• **Goal of the exercise**:
Restate word for word the lines beginning with the one that contains "Which 3-D box holds the salad" and ending at the bottom of the records below, both included.

[Saved data entries]
• • • • • • •

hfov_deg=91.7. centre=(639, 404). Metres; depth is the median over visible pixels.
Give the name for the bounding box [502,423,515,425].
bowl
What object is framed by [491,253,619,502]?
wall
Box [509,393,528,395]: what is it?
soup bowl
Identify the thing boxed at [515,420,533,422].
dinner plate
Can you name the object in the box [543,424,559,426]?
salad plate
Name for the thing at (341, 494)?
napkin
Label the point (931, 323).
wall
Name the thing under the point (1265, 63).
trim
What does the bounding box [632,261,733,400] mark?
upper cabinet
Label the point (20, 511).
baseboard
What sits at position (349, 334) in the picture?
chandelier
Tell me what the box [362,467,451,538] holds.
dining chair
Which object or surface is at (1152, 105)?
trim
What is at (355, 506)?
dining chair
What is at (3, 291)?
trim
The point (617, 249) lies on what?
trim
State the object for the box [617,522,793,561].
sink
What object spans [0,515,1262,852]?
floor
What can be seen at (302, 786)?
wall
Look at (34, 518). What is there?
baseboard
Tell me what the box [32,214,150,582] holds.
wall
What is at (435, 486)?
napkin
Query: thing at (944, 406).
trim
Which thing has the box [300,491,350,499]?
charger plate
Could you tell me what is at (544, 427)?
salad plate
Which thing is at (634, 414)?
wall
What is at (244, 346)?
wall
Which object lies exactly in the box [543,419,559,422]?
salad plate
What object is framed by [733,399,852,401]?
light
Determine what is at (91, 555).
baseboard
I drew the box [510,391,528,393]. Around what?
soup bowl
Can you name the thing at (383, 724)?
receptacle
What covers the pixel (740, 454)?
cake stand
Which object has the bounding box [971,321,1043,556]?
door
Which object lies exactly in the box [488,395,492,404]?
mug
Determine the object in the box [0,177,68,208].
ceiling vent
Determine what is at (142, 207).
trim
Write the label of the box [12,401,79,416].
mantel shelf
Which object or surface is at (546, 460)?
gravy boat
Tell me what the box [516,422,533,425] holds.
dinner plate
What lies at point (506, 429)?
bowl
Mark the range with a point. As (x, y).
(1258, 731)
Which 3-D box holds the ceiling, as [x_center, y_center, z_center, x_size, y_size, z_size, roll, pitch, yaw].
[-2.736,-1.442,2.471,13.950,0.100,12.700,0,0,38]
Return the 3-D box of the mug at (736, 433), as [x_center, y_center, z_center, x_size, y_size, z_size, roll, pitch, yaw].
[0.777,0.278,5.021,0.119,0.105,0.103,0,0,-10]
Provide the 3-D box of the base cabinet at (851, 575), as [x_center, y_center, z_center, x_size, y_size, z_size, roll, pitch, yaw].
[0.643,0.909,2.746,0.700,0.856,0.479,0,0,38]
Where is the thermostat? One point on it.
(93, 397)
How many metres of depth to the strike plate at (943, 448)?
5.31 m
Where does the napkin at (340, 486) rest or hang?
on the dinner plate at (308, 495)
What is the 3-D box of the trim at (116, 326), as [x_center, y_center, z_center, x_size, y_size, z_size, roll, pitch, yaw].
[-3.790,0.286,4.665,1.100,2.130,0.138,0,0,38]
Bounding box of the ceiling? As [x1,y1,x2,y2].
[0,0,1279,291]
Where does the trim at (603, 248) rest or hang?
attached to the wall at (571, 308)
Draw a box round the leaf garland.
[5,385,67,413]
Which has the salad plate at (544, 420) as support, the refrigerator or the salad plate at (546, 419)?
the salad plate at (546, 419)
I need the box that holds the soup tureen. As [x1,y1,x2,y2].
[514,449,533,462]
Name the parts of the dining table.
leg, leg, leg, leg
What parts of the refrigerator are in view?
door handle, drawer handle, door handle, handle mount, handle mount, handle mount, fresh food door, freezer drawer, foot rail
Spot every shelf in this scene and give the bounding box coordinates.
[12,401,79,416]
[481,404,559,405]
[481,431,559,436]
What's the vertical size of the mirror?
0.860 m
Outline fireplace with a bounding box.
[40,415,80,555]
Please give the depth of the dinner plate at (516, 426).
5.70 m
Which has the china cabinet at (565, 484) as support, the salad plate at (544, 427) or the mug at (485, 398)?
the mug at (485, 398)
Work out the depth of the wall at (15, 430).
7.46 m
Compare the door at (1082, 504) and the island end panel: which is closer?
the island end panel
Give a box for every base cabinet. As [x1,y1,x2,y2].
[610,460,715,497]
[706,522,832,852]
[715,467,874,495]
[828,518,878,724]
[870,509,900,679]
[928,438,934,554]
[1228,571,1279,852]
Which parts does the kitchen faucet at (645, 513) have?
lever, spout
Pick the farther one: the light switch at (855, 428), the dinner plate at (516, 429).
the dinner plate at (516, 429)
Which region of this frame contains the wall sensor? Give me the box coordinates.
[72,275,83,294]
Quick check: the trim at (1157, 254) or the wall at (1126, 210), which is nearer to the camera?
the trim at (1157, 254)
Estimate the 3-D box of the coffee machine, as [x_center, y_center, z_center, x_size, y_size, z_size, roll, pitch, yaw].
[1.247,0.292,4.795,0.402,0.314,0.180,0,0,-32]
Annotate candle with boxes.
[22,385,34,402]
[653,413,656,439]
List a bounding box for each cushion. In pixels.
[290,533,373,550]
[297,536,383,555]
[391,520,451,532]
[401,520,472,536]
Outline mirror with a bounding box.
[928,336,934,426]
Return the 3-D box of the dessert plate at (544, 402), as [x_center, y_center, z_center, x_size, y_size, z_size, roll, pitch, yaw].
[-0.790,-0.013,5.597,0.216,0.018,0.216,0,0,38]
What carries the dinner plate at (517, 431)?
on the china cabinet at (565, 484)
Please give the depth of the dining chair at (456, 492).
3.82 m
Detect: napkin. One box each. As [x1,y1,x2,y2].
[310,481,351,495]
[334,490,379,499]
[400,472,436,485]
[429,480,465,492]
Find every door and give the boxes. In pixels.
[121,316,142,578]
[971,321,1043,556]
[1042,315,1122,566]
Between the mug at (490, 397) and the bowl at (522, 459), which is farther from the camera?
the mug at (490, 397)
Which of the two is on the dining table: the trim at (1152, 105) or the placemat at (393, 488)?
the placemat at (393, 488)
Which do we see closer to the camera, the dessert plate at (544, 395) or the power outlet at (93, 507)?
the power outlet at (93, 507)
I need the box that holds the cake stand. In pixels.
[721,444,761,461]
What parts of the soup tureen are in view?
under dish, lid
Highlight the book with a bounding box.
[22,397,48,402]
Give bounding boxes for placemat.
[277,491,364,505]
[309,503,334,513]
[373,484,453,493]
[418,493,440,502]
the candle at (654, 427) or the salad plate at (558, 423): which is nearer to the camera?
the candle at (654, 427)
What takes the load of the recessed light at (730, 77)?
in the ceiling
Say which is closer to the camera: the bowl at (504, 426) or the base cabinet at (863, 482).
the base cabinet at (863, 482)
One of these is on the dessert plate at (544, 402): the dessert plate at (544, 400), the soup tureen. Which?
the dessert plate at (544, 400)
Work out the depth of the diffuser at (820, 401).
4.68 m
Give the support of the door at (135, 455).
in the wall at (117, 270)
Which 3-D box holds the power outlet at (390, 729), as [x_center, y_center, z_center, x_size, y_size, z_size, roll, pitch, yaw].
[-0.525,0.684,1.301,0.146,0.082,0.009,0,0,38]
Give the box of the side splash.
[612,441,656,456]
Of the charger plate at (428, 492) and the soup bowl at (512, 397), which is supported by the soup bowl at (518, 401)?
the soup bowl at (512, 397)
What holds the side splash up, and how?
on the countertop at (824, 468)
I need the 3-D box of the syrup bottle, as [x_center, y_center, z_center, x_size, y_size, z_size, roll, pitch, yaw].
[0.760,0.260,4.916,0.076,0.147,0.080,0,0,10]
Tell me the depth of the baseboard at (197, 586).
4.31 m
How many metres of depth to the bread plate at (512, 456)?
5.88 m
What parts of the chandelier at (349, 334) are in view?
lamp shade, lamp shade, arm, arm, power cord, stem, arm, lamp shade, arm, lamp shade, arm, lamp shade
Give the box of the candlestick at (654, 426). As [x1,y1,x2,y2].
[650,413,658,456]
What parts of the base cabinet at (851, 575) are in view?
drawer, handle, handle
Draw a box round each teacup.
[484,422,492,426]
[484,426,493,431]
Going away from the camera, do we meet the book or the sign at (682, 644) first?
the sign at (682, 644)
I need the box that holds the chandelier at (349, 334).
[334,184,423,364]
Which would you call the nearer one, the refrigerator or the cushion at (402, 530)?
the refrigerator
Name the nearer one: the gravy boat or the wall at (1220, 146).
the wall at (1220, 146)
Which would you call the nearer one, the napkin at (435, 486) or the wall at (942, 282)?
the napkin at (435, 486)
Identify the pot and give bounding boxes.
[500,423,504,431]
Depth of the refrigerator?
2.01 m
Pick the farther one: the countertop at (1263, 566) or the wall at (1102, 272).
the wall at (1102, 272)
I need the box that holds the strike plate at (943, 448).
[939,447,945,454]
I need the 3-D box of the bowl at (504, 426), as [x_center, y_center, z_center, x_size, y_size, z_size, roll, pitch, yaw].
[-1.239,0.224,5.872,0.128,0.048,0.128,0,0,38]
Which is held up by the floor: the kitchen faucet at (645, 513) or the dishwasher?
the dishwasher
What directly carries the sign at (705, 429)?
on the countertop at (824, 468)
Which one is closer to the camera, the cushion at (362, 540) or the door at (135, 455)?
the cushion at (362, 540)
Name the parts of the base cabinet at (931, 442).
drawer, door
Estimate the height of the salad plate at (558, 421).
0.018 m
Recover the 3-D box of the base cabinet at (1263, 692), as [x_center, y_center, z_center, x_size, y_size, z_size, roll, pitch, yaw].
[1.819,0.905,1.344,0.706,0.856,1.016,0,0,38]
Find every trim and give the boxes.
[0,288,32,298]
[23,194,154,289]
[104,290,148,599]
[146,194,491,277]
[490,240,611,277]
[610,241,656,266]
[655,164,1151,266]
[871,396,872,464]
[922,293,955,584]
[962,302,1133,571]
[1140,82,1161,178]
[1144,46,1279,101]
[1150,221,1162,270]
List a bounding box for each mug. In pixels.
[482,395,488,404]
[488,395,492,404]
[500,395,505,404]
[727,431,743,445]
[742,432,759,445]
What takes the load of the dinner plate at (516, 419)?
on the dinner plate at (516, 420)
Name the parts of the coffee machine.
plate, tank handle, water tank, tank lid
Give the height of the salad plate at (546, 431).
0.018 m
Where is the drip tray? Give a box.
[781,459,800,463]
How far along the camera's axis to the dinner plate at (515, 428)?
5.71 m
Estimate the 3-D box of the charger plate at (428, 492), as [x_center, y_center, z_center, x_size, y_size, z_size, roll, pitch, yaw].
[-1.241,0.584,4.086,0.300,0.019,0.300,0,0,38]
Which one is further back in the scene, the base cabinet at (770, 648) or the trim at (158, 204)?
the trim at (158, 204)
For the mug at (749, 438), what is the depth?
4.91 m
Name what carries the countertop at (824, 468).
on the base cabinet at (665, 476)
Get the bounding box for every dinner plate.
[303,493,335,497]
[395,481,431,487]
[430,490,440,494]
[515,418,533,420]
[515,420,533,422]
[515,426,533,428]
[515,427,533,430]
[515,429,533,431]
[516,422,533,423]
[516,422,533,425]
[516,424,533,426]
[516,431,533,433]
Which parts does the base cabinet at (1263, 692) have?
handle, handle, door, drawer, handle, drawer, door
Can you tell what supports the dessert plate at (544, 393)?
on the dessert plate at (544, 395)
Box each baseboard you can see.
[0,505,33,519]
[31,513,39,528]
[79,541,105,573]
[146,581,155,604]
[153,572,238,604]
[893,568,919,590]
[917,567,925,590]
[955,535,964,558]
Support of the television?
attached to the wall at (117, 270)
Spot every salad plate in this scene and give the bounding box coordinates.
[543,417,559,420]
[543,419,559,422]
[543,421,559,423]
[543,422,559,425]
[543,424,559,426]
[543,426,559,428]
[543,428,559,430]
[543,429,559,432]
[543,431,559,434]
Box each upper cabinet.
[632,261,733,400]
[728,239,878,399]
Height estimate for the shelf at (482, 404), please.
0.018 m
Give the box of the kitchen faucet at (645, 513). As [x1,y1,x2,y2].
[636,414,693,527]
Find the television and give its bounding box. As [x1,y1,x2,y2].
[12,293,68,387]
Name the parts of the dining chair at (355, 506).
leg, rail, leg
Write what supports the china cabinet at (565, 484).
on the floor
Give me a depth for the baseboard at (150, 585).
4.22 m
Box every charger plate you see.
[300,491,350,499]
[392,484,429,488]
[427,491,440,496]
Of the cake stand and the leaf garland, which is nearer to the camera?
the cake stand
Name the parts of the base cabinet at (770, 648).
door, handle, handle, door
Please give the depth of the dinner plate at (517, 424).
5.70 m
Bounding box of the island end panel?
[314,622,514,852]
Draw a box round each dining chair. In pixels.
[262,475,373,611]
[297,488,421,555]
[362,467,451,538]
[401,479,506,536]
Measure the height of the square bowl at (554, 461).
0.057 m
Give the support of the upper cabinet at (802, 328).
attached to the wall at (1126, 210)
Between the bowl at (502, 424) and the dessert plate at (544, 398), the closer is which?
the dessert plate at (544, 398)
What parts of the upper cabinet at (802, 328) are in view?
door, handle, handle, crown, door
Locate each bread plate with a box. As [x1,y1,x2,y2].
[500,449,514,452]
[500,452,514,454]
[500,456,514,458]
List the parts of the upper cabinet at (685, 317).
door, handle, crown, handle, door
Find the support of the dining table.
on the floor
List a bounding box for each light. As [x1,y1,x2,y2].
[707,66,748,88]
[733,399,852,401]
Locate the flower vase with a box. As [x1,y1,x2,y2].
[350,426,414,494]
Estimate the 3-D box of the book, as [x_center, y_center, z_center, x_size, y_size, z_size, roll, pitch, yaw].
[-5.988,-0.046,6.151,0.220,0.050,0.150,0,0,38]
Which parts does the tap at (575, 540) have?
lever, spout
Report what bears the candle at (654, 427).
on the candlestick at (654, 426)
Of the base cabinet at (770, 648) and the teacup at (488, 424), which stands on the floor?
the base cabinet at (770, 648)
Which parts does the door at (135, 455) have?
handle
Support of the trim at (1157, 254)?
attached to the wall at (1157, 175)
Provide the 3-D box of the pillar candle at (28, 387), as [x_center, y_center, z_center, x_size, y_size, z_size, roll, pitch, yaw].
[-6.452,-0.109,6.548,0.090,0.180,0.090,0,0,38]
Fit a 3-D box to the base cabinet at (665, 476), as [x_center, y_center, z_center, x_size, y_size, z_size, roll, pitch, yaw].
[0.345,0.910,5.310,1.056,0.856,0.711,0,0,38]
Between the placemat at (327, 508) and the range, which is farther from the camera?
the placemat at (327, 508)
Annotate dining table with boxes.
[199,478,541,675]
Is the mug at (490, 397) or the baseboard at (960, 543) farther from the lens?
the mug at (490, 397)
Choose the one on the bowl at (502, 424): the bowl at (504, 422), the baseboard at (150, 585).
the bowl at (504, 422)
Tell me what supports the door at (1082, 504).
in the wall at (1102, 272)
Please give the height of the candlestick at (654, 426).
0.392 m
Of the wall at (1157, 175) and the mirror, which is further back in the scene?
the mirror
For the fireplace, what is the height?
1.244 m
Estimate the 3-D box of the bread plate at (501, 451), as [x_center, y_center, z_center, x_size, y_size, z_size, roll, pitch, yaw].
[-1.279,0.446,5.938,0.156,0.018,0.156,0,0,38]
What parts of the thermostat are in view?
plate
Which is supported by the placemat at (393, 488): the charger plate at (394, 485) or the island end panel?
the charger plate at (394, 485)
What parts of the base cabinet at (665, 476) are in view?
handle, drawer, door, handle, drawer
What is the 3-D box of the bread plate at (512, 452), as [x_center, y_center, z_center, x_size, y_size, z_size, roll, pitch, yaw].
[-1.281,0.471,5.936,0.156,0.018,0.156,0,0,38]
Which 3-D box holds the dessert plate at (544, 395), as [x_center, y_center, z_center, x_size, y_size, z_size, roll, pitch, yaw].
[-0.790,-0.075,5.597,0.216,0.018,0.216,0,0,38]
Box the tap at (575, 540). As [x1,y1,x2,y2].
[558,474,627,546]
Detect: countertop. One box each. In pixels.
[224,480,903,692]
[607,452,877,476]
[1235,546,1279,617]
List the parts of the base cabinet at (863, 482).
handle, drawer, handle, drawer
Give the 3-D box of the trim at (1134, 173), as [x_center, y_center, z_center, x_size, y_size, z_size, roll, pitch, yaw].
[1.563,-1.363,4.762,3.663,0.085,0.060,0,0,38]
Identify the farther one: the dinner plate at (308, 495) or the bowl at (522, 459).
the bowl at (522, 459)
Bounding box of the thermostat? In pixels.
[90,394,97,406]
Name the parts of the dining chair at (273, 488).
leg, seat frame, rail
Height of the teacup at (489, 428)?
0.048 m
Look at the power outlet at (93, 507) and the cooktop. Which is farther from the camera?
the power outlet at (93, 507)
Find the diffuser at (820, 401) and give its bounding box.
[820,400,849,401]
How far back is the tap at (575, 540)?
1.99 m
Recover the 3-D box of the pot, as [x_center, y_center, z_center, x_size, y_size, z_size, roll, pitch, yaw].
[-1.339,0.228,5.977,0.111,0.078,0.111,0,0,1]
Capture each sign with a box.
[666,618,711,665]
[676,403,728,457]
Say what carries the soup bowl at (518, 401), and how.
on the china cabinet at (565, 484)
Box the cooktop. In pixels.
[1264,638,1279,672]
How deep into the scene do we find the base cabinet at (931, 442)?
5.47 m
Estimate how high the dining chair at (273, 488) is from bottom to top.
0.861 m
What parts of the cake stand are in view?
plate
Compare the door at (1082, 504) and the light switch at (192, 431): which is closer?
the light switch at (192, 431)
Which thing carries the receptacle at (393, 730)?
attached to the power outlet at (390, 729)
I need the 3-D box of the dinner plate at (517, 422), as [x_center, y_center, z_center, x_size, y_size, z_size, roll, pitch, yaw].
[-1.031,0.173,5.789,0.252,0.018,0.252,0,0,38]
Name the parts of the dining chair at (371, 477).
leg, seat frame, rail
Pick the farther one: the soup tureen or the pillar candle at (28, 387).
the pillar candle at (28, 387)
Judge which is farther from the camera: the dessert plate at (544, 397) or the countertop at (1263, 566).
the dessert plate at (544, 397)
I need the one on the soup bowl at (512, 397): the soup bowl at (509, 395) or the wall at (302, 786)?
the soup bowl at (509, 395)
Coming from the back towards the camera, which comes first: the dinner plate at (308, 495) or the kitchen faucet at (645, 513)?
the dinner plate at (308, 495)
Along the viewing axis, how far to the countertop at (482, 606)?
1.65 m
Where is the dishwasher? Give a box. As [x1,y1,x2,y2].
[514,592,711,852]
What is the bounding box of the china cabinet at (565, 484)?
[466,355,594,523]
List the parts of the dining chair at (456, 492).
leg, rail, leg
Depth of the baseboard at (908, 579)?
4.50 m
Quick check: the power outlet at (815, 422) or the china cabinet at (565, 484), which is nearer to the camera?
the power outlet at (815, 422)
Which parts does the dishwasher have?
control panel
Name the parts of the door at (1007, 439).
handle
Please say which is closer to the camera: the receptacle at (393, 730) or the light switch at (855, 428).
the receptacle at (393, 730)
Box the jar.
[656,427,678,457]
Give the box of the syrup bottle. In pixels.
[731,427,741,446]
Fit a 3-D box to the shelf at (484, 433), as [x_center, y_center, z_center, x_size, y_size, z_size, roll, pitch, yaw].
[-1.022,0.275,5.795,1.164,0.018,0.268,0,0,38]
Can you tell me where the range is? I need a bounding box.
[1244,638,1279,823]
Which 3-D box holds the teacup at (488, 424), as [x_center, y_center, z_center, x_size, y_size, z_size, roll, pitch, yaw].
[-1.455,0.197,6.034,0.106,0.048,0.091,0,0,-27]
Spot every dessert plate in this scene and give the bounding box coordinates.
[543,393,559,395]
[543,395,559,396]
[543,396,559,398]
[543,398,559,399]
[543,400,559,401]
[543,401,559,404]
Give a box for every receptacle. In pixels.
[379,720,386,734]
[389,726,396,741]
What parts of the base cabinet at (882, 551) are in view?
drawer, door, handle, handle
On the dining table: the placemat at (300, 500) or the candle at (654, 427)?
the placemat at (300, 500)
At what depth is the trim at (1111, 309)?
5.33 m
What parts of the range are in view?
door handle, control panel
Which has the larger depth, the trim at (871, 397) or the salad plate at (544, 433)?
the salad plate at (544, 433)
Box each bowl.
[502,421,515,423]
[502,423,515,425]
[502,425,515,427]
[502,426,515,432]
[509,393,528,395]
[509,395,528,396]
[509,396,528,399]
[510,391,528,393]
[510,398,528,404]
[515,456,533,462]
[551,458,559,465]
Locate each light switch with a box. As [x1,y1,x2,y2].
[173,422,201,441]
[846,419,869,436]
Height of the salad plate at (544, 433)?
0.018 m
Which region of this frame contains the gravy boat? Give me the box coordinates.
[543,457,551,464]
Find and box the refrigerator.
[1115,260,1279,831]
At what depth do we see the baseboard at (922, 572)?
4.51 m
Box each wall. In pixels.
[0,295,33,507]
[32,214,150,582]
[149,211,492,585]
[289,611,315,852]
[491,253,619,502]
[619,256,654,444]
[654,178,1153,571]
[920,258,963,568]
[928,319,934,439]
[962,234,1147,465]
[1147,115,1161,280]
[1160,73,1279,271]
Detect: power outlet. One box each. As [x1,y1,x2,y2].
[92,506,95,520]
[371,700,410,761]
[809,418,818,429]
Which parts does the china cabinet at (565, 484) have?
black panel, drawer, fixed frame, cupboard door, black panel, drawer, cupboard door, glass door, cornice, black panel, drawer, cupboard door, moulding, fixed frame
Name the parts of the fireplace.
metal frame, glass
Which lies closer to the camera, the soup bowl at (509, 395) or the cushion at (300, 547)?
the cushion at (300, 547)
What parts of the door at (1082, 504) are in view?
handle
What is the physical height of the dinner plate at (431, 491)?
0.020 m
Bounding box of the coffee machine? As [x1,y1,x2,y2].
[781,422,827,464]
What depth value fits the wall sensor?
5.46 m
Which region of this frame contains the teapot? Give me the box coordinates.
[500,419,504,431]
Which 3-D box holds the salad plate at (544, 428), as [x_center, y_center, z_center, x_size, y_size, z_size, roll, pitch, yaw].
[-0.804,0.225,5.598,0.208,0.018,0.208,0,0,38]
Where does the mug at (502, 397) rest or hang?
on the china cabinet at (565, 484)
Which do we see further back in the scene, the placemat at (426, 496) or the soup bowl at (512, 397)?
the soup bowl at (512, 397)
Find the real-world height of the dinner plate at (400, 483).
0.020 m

• • • • • • •

• **Answer to this exercise**:
Which 3-D box holds the salad plate at (544, 428), as [x_center, y_center, z_center, x_size, y_size, z_size, roll, pitch, yaw].
[-0.804,0.225,5.598,0.208,0.018,0.208,0,0,38]
Where does the mug at (502, 397) rest or hang?
on the china cabinet at (565, 484)
Which do we see further back in the scene, the placemat at (426, 496) or the soup bowl at (512, 397)?
the soup bowl at (512, 397)
Find the real-world height of the dinner plate at (400, 483).
0.020 m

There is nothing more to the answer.